Geographical Based Searching Solution Using Lucene

by Patrick O'Leary (pjaol at pjaol.com)

05/2007

 

Introduction

Within a few years of the internet being opened to the general public, it was quickly identified there was a need to create a service which could locate web pages based upon topics or keyword, and the first web search engine was created. Over the years many search engines evolved and extended usage to search for specific niches, such as images, videos, news / sports / weather articles and so on. A need was also discovered to provide a web based search engine to provide results of information beyond the web, such as a geographical based search service, and so MapQuest was born.

 

MapQuest was the original geographical based search service providing routing information between two locations. Subsequently it also provided places of interest based upon the address a user submitted.

 

After that, a new need was identified to provide businesses, venues and events within specific catchments. Another product called Digital City sprung up to fill this need, and later AOL Local Search was a spin off that allowed users to search within a radius of their specified location.

 

Google maps has since revolutionized geographical based search, allowing results to be retrieved purely upon user input, rather than specifying a location.

 

The purpose of this document is to describe how to implement geographical based searching using available technologies on the web.

 

The technologies we choose are:

 

Lucene is a search engine framework, but shouldn't be confused with a full-blown search engine per se.

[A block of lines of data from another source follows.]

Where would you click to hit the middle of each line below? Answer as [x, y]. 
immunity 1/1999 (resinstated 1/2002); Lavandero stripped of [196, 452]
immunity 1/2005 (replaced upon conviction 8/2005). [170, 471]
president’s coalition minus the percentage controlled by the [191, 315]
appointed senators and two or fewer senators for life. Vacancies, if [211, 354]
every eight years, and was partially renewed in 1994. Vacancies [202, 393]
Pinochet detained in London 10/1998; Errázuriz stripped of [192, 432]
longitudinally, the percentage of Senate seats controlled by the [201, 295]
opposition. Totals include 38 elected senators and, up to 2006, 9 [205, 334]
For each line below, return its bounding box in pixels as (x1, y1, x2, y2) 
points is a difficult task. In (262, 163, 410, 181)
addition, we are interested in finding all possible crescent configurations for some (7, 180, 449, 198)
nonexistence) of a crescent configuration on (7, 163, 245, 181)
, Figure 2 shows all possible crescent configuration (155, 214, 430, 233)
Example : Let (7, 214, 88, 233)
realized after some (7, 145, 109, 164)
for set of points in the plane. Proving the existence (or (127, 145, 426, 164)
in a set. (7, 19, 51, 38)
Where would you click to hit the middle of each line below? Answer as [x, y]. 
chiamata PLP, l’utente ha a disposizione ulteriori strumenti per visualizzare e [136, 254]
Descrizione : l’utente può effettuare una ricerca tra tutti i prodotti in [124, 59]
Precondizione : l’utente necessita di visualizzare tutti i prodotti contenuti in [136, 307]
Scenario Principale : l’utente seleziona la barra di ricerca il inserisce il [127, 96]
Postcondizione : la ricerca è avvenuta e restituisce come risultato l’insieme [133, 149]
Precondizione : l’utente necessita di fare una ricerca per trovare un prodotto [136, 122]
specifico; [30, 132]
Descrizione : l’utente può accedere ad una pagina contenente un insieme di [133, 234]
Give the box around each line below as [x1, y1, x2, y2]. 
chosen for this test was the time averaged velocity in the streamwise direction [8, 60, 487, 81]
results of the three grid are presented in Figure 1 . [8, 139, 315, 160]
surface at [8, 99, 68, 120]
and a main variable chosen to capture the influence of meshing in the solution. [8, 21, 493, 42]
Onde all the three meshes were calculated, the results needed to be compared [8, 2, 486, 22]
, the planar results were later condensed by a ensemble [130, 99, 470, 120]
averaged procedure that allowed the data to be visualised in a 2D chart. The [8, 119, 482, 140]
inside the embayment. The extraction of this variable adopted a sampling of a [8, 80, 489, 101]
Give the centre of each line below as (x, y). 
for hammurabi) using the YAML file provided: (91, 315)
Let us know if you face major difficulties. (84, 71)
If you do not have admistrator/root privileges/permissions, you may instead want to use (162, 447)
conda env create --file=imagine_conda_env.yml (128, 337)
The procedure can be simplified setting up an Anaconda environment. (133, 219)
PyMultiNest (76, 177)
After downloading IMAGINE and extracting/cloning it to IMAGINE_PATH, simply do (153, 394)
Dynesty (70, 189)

Lucene offers a rich indexing and a formal search API, all based around a core object structure offering high performance text based searching.

 

Geotools-2 is an implementation of the OpenGIS standards, providing precise calculations.

 

Fulcrum API is a simple set of functions offering less precise geographical calculations based upon avionics.

 

Local Lucene is an extension of Lucene providing an implementation of geographical searching using the above technologies.

 

 

Theory Behind Geographical Searching

 

The Ask:

Given a series of items at specific latitudes and longitudes, find all items within 5 miles of a current location sorted upon distance from that location.

 

The Assumptions:

 

The Methodology:

 

In order to get optimal performance, there are 3 basic steps that must be performed in the following sequence.

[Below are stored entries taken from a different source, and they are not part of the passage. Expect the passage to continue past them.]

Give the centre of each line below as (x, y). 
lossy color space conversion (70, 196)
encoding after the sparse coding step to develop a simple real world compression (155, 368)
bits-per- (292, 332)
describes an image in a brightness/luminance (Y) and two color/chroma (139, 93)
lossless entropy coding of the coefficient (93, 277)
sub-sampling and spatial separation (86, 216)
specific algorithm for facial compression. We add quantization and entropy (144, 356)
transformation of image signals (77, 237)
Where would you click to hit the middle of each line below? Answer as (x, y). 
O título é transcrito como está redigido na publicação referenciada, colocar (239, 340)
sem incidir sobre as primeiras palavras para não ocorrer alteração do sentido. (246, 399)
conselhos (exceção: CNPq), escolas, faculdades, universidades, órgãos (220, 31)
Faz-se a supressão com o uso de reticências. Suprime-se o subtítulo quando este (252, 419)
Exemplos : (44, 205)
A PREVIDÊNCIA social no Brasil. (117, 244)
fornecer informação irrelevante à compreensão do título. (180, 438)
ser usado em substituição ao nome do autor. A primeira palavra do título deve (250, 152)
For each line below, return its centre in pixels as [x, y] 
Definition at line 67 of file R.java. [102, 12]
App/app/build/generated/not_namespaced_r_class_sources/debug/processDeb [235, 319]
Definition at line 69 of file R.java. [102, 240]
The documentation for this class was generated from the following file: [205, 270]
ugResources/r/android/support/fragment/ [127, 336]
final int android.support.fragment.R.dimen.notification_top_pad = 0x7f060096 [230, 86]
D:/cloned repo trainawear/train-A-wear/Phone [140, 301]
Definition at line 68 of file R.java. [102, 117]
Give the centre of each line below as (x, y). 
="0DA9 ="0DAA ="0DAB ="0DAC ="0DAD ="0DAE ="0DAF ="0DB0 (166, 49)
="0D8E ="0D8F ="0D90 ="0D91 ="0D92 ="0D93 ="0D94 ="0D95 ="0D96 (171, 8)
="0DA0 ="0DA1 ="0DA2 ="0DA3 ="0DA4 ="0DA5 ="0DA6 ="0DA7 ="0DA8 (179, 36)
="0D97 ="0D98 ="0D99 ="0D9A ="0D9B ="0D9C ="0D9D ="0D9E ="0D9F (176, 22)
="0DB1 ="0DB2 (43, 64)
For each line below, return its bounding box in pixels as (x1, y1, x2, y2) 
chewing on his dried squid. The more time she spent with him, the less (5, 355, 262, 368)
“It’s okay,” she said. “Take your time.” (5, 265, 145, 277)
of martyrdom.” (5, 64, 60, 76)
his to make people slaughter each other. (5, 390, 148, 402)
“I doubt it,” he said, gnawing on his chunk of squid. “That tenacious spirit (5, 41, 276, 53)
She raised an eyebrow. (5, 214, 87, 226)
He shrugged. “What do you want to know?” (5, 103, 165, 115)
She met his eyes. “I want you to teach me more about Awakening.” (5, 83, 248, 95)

  1. Search within a boundary box centered upon a user's location with a width and height twice that of the asking radius.
  2. A second pass based on the results of step 1, calculates the precise distance using WGS84; anything greater than the requested radius is removed.
  3. Results are sorted based upon the WGS84 calculations of step 2.

 


Step 1

Using the aviation formulary, create a boundary box 5 x 2 miles wide and 5 x 2 miles high. Centered up the users location, so 5 miles due north/south, and 5 miles due east/west of a center point.

 

Figure 1

 

Set lat1, long1 to the position of the top left hand corner of the box respectively.

Set lat2, long2 to the position of the bottom right corner of the box respectively.

 

Perform a range search where items latitude is between lat1 and lat2, and where items longitude is between long1 and long2.

 

This basic step, called a minimal boundary search, reduces the set of results to a manageable set of items allowing more intensive calculations to be performed on the smaller set of results.

 


Step 2

Using the formula for orthodromic based upon the WGS84 ellipsoid calculate the distance between each item and the center point.

Figure 2

 

Any result outside of the radius specified is dropped from the result set.

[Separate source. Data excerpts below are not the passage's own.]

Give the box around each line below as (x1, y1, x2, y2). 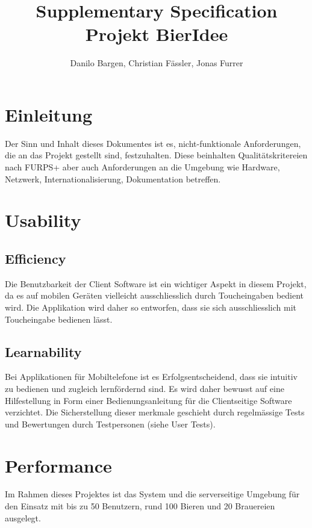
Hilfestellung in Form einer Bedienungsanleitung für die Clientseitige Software (5, 394, 292, 406)
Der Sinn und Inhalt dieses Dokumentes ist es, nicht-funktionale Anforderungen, (5, 137, 301, 149)
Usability (5, 208, 81, 232)
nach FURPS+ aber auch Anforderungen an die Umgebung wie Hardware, (5, 161, 280, 173)
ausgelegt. (5, 511, 41, 524)
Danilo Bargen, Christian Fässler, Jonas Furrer (70, 57, 243, 69)
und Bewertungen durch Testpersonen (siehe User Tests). (5, 417, 216, 430)
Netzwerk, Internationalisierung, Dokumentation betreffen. (5, 172, 221, 185)
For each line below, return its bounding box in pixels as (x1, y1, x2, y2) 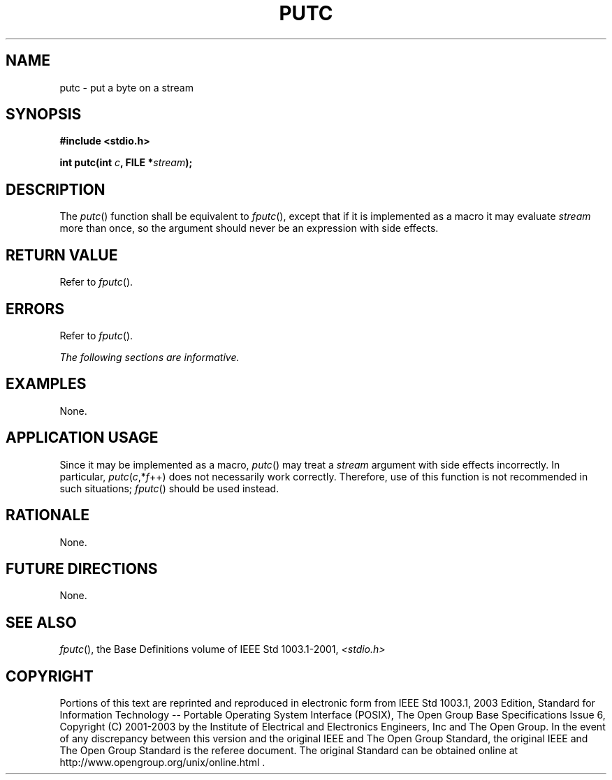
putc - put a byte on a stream (59, 81, 194, 94)
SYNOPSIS (6, 105, 82, 124)
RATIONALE (6, 506, 90, 524)
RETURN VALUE (6, 246, 118, 264)
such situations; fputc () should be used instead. (59, 482, 279, 494)
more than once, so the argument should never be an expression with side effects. (59, 222, 439, 235)
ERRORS (6, 300, 65, 318)
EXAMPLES (6, 375, 87, 393)
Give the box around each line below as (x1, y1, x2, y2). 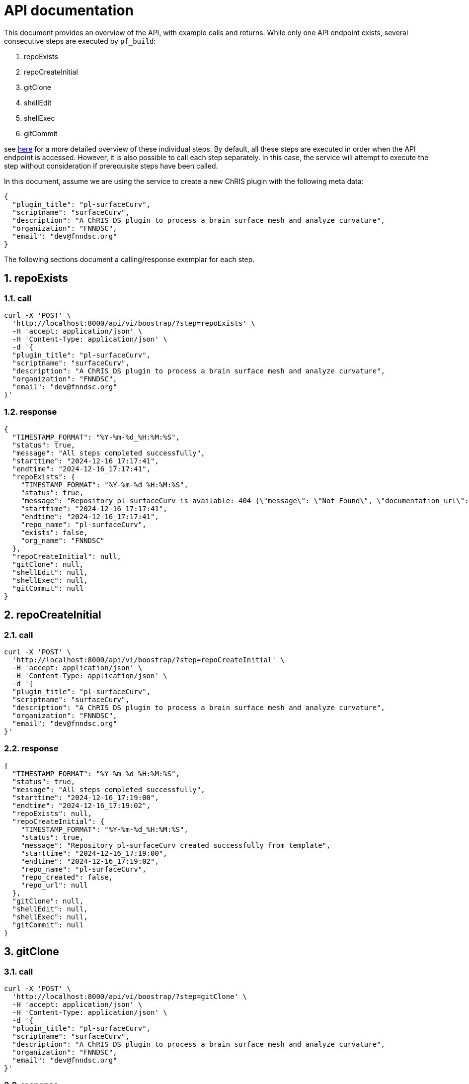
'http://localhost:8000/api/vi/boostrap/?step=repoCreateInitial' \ (12, 655, 285, 664)
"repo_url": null (20, 881, 88, 889)
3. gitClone (4, 945, 59, 958)
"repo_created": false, (20, 873, 113, 881)
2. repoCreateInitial (4, 609, 101, 622)
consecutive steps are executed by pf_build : (4, 36, 156, 45)
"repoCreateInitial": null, (12, 552, 122, 560)
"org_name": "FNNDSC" (20, 536, 105, 544)
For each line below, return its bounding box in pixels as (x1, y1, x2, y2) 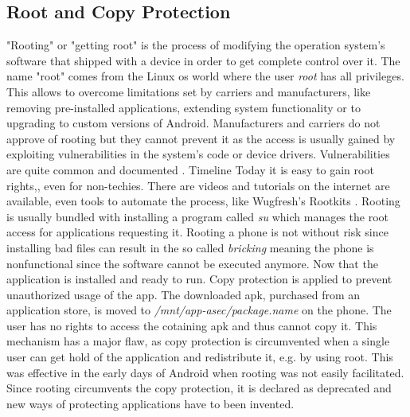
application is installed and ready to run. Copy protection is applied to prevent (6, 271, 392, 287)
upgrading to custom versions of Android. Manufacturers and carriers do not (6, 115, 381, 131)
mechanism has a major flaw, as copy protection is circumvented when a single (6, 333, 390, 349)
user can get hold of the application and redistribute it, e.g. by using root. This (6, 349, 393, 365)
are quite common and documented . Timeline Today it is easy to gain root (6, 161, 374, 177)
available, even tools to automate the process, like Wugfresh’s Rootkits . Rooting (6, 193, 400, 209)
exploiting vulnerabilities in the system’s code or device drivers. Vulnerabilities (6, 146, 390, 162)
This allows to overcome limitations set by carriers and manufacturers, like (6, 83, 371, 99)

e.g. Such as i1, i7 and i9.

 

All distances are stored along with the identity of the result item for sorting and display.

 

Step 3

Using the distances provided by step 2, perform a sort on the distances and return result items ordered by distance.

 

This provides results in the following order: i5, i4, i2, i8, i3, and i6.

 


Conclusion

Based upon the assumption that more items exist outside of the search area than inside it, one can see the boundary box step reduces the set of results to a manageable number of items.  That allows a more intensive orthodromic calculation to be performed, providing a much more accurate set of results.

 

A second conclusion is that boundary box alone is not accurate enough.  With an even distribution of data, any number of results can exist outside of the radial distance but within the boundary box range. This changes with the longitude position -- the closer to either pole that the center exists, the less of an issue this is.

 

An example can be taken from the local Lucene implementation:

"com.pjaol.search.test.UnitTests.TestDistance.java"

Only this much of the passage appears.